WAY OUT WEST (1930) One sheet poster
[Hollywood]: MGM, [1930]. Vintage original 42 x 27 ¾” (107 x 71 cm.) one sheet poster, conserved on archival linen, very good+.
William Haines starred in this Western comedy, a film so filled with queer innuendos and doubles entendre, that it has to be recognized as a kind of landmark in American LGBTQ film history.
“Gay film historians, noting the homosexuality of William Haines, suggest that Way Out West is ‘one of the gayest films ever made’. Haines biographer William J. Mann cites latent homoeroticism and inside gay humor throughout the film.
“In one particular example, viewed in light of the Pansy Craze that was beginning to reach Hollywood, Windy (William Haines) is mistaken for the cook Pansy. When called by her name, he replies ‘I’m the wildest pansy you ever picked!’ Richard Barrios, author of Screened Out: Playing Gay in Hollywood from Edison to Stonewall, concurs: ‘For anyone seeking gay text or subtext in any of Haines’s movies, this is the one to study.‘” (Wikipedia)

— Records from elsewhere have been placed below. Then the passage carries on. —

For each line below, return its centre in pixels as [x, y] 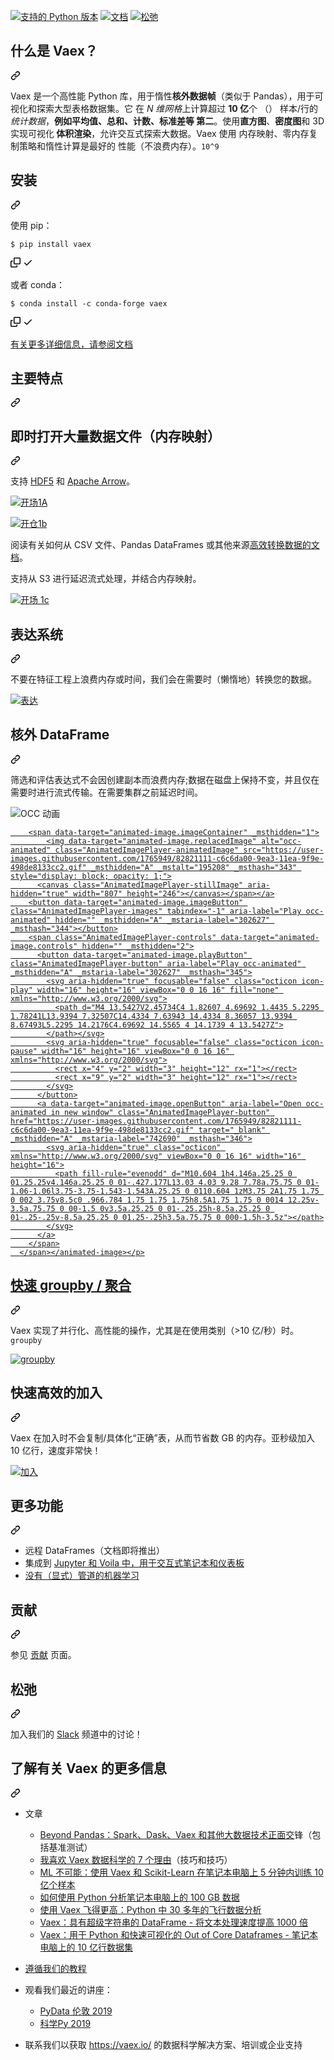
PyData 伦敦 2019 [76, 2011]
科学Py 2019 [65, 2023]
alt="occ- [281, 841]
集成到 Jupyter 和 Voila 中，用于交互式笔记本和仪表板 [134, 1563]
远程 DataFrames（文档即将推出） [95, 1551]
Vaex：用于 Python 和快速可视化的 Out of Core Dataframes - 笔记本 [178, 1934]
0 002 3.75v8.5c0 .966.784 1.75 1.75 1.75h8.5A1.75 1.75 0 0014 [147, 1200]
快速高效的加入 [56, 1393]
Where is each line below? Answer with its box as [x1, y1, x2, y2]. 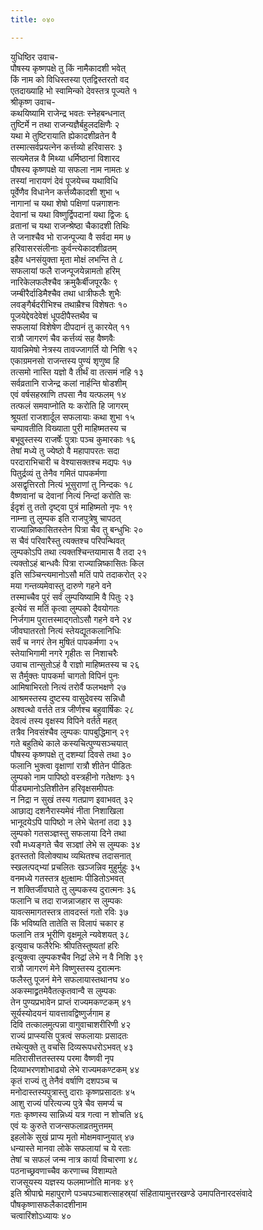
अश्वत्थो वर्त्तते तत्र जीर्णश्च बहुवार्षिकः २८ [10, 703, 135, 715]
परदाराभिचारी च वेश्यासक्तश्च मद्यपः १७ [10, 456, 132, 468]
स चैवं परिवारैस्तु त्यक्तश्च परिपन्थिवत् [10, 534, 125, 546]
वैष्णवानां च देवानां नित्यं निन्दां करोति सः [10, 489, 132, 501]
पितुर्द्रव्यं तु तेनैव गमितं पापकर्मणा [10, 467, 108, 479]
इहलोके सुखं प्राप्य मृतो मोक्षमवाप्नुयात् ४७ [10, 1131, 135, 1143]
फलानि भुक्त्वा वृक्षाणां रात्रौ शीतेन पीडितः [10, 759, 132, 771]
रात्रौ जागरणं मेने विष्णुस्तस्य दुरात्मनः [10, 962, 122, 974]
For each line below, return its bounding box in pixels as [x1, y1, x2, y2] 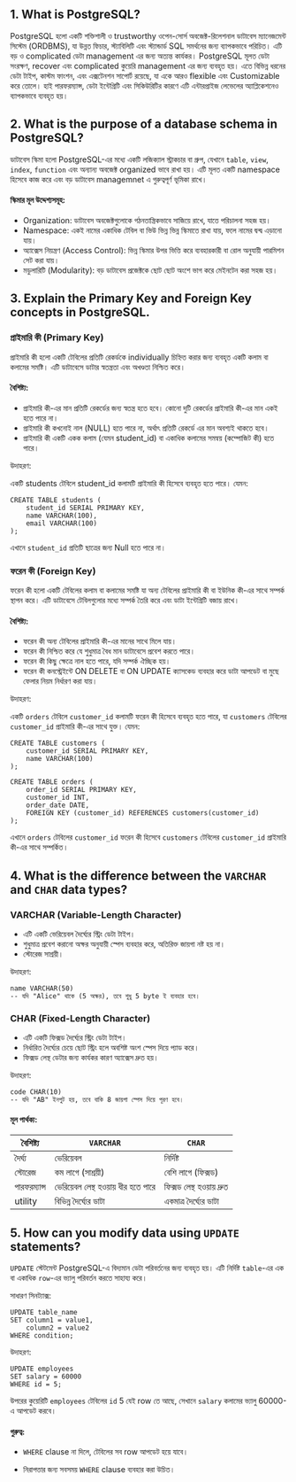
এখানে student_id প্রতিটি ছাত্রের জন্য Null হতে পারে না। [10, 542, 166, 553]
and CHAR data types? [10, 881, 127, 897]
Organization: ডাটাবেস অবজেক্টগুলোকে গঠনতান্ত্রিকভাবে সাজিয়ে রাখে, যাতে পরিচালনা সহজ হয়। [22, 214, 272, 225]
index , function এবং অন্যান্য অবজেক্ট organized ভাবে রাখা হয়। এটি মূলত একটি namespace [10, 164, 281, 175]
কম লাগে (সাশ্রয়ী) [54, 1167, 105, 1179]
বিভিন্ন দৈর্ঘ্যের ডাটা [54, 1195, 105, 1207]
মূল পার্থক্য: [10, 1113, 38, 1124]
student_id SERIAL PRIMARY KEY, [26, 503, 145, 512]
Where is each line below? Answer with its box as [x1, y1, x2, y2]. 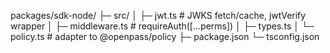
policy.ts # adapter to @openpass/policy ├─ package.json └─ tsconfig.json [10, 31, 320, 42]
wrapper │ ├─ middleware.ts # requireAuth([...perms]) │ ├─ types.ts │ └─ [10, 20, 315, 32]
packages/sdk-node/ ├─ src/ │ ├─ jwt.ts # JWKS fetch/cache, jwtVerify [10, 10, 307, 21]
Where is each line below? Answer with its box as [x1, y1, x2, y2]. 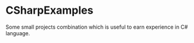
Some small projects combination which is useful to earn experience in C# [5, 23, 189, 30]
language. [5, 29, 30, 36]
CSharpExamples [5, 4, 94, 17]
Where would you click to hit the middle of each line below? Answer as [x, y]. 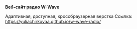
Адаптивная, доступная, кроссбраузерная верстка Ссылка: [69, 16]
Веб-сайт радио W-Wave [32, 7]
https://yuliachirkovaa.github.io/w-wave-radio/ [53, 22]
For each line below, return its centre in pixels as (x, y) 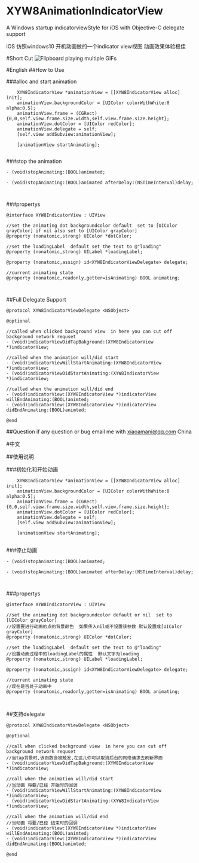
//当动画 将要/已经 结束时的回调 (42, 823)
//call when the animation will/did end (57, 816)
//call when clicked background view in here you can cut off (87, 746)
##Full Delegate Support (36, 299)
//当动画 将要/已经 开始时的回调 (42, 785)
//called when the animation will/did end (60, 389)
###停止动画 (22, 550)
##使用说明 (20, 457)
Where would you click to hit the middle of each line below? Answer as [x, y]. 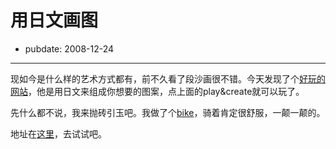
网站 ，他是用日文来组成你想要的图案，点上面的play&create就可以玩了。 [157, 91]
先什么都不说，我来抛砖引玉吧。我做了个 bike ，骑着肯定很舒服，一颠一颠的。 [168, 112]
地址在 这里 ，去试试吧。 [58, 133]
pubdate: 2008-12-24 [69, 48]
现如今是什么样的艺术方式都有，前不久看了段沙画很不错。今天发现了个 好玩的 [168, 78]
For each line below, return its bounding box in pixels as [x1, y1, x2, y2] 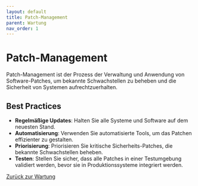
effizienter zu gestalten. [14, 136, 73, 143]
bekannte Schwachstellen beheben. [14, 149, 103, 155]
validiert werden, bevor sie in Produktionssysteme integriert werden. [14, 161, 183, 168]
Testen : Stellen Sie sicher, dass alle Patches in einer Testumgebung [14, 155, 182, 162]
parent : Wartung [6, 20, 47, 26]
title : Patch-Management [6, 14, 68, 20]
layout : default [6, 8, 47, 15]
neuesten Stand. [14, 123, 55, 130]
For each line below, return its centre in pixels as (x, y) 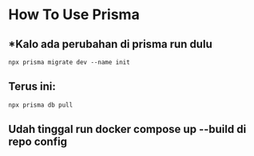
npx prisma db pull (41, 105)
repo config (38, 142)
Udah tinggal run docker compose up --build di (127, 129)
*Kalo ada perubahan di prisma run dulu (111, 44)
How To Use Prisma (74, 15)
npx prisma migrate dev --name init (69, 62)
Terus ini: (32, 86)
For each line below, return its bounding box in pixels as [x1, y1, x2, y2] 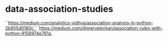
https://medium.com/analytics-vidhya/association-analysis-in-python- [8, 20, 153, 26]
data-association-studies [5, 3, 113, 15]
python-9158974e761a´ [5, 30, 52, 36]
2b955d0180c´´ [5, 25, 37, 31]
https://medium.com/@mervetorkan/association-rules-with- [39, 25, 163, 31]
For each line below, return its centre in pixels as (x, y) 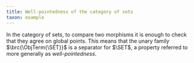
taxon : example (25, 17)
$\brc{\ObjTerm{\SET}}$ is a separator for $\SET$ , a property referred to (97, 47)
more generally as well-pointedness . (52, 53)
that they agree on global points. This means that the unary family (88, 41)
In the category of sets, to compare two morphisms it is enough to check (96, 34)
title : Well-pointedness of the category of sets (70, 12)
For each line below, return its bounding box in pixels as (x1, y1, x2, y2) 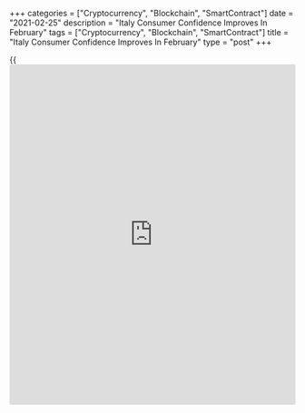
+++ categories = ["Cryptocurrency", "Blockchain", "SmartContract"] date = (9, 8, 294, 18)
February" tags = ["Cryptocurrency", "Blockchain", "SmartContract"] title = (9, 27, 289, 37)
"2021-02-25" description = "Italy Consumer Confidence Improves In (9, 17, 268, 28)
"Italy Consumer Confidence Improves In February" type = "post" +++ (9, 36, 272, 47)

Haines was an enormous star at MGM for several years. In 1930, the year of this film’s release, the Quigley Poll, a survey of film exhibitors, listed him as the top box-office attraction in the US. Although MGM knew full well that Haines was gay, they looked the other way until he got arrested with a sailor whom he had picked up. Louis Mayer demanded that Haines get into a fake, studio-arranged “lavender marriage”. Haines refused, and his career ended soon after. He had a very successful afterlife as an interior designer.
He is now recognized as an icon in American LGBTQ film history and WAY OUT WEST seems, to a contemporary viewer, astoundingly “out there”. It is not an exaggeration to suggest that this is as close to a gay film as a major studio would ever again create for many decades — not to mention a Western, at that.
Posters for this film are exceedingly scarce. This one features three separate images of Haines.